Baikonur, we have a problem.
Not a very funny one, though.
It's going to be a tense 24 hours for the crew of the International Space Station after Commander Chris Hadfield reported that the ammonia coolant used in the station's power systems appears to be leaking into space. "There's a very steady stream of flakes or bits coming out as the truss is rotating," he said in a discussion …

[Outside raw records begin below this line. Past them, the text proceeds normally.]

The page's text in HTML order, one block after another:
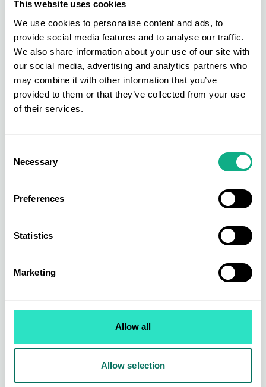
This website uses cookies
We use cookies to personalise content and ads, to
provide social media features and to analyse our traffic.
We also share information about your use of our site with
our social media, advertising and analytics partners who
may combine it with other information that you’ve
provided to them or that they’ve collected from your use
of their services.
Selection
Necessary
Preferences
Statistics
Marketing
Allow all
Allow selection
INDX Trade Shows
Hosted at our state-of-the-art venue, Cranmore
Park, the INDX Trade Show calendar delivers 20
trade shows throughout the year across fashion
and home sectors. These shows include:
INDX Sports & Leisure
INDX Women
INDX Intimate Apparel and many more
INDX trade
show calendar
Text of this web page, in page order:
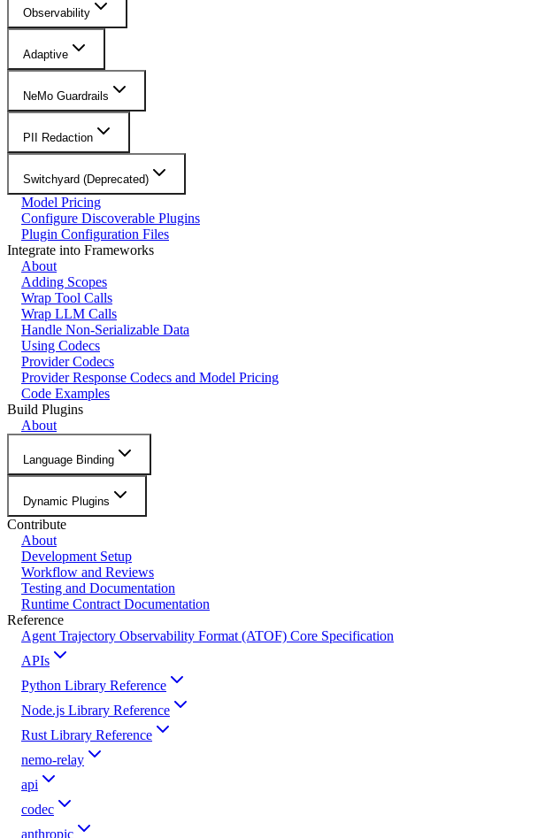
Observability
Adaptive
NeMo Guardrails
PII Redaction
Switchyard (Deprecated)
Model Pricing
Configure Discoverable Plugins
Plugin Configuration Files
Integrate into Frameworks
About
Adding Scopes
Wrap Tool Calls
Wrap LLM Calls
Handle Non-Serializable Data
Using Codecs
Provider Codecs
Provider Response Codecs and Model Pricing
Code Examples
Build Plugins
About
Language Binding
Dynamic Plugins
Contribute
About
Development Setup
Workflow and Reviews
Testing and Documentation
Runtime Contract Documentation
Reference
Agent Trajectory Observability Format (ATOF) Core Specification
APIs
Python Library Reference
Node.js Library Reference
Rust Library Reference
nemo-relay
api
codec
anthropic
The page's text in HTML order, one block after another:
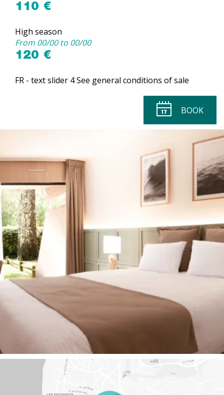
110 €
High season
From 00/00 to 00/00
120 €
FR - text slider 4 See general conditions of sale
BOOK
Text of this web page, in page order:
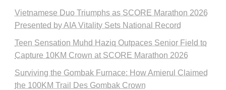
Vietnamese Duo Triumphs as SCORE Marathon 2026
Presented by AIA Vitality Sets National Record
Teen Sensation Muhd Haziq Outpaces Senior Field to
Capture 10KM Crown at SCORE Marathon 2026
Surviving the Gombak Furnace: How Amierul Claimed
the 100KM Trail Des Gombak Crown
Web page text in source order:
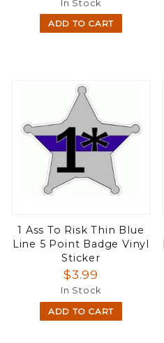
In Stock
ADD TO CART
1 Ass To Risk Thin Blue
Line 5 Point Badge Vinyl
Sticker
$3.99
In Stock
ADD TO CART
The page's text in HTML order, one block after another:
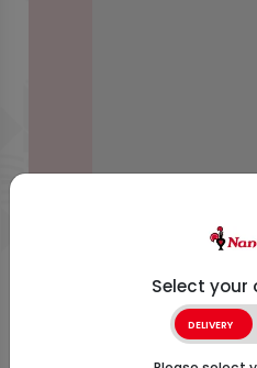
Select your
DELIVERY
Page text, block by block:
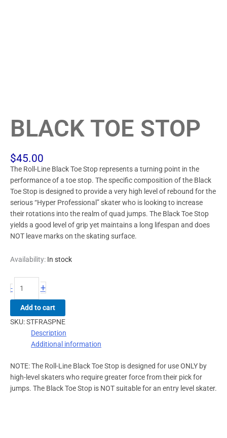
BLACK TOE STOP
$45.00
The Roll-Line Black Toe Stop represents a turning point in the
performance of a toe stop. The specific composition of the Black
Toe Stop is designed to provide a very high level of rebound for the
serious “Hyper Professional” skater who is looking to increase
their rotations into the realm of quad jumps. The Black Toe Stop
yields a good level of grip yet maintains a long lifespan and does
NOT leave marks on the skating surface.
Availability: In stock
- +
Add to cart
SKU:STFRASPNE
Description
Additional information
NOTE: The Roll-Line Black Toe Stop is designed for use ONLY by
high-level skaters who require greater force from their pick for
jumps. The Black Toe Stop is NOT suitable for an entry level skater.

Love the way NASA plays down the problem up there, while reports are coming through that they are also denying that that there is any truth that a senior mission control operator was seen running down the corridors screaming 'oh my God, oh no..... No no no no......'
"Hello. Mario Brothers Plumbing here ... NASA who? ... Oh that NASA. What seems to be the problem? ... Coolant leak you say. [Sharp intake of breath] Well I don't know, they can be a real problem those. Unit's obsolete of course, all metric these days ... Urgent you say? ... OK, it's outside our usual manor, but I'll get one of the lads to stick his head in and have a look ... When? Can't promise it'll be today but I'll see what we can do ... How much will it cost? Hard to say without seeing the job. The call-out fee's a hundred quid, and there's the travel at two quid a mile ..."
If you just went up, you'd find yourself back down agin rather quickly. You actually have to go into orbit, in a lower orbit with a shorter orbital period than the ISS if you want to catch up to it, then transfer to the same orbit, or a higher orbit with a longer period if you want it to catch up with you (I think it's that way round, I stand to be corrected). I believe most launches destined to the ISS take a number of complete orbits before they rendezvous. Either way, you'd still be orders of magnitude short on cost at £2 a mile...
We have this space station that cost billions of dollars to build. Its orbit used to be raised every once in a while by the Space Shuttle that we didn't keep flying. The US Government is too cheap to keep the Shuttles flying or fund a successor rocket system for manned space flight. The Space Station springs a leak. What if we can't get the parts up there to fix it or replacement ammonia. We are relying on the Russians, private industry, or other "international partners'. We don't have the capacity to do it through NASA anymore. Not too smart in the long run.